Stored entries:
==========

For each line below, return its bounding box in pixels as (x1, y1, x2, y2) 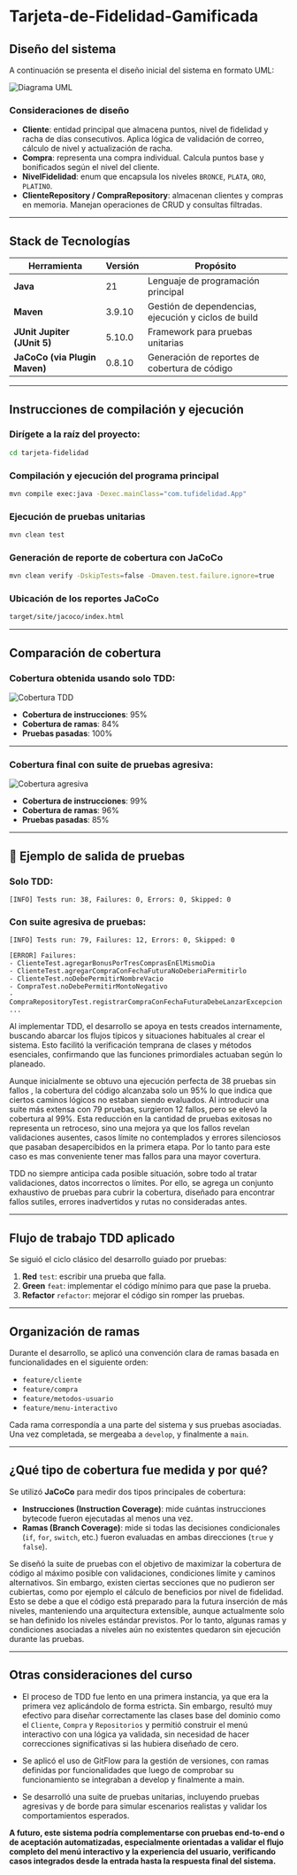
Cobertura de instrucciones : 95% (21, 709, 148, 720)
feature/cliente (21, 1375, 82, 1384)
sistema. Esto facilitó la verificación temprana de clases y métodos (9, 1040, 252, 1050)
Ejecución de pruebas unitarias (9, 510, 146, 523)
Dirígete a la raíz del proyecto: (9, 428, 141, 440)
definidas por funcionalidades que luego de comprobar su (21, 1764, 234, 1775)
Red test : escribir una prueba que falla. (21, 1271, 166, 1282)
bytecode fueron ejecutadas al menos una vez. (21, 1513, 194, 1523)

==========

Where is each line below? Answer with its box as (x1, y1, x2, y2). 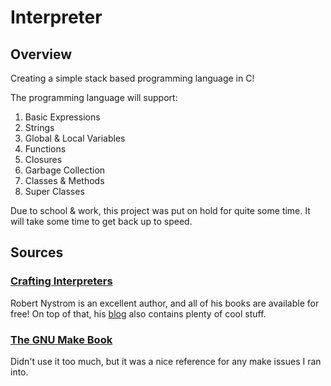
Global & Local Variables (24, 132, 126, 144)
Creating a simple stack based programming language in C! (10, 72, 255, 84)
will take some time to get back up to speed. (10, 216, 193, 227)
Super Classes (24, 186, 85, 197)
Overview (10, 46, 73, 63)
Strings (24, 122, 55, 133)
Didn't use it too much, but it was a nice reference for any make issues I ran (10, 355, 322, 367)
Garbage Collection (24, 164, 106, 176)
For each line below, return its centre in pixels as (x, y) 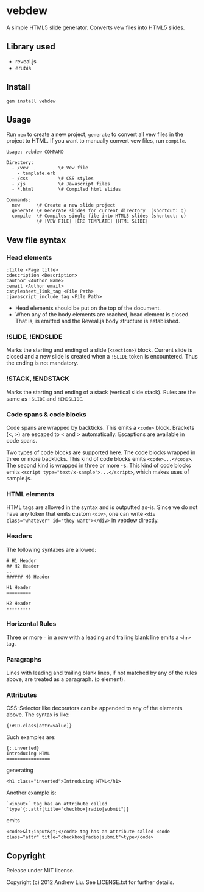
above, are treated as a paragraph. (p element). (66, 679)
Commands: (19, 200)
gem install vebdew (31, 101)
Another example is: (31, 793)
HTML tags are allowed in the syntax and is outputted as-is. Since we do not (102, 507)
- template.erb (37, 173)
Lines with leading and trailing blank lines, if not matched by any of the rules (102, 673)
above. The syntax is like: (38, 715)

==========

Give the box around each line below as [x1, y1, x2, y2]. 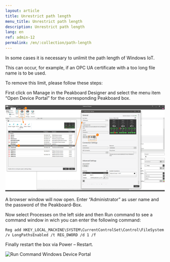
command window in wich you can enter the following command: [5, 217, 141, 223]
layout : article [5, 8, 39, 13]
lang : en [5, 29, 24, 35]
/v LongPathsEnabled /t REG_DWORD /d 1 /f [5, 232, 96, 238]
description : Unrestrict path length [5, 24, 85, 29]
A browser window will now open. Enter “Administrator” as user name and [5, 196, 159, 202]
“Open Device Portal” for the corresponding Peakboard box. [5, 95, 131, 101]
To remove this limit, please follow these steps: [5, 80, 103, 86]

==========

Try it:
Wherever the string "above" appears in a line of the records, copy that line.

Solved exercise:
above, are treated as a paragraph. (p element). (66, 679)
above. The syntax is like: (38, 715)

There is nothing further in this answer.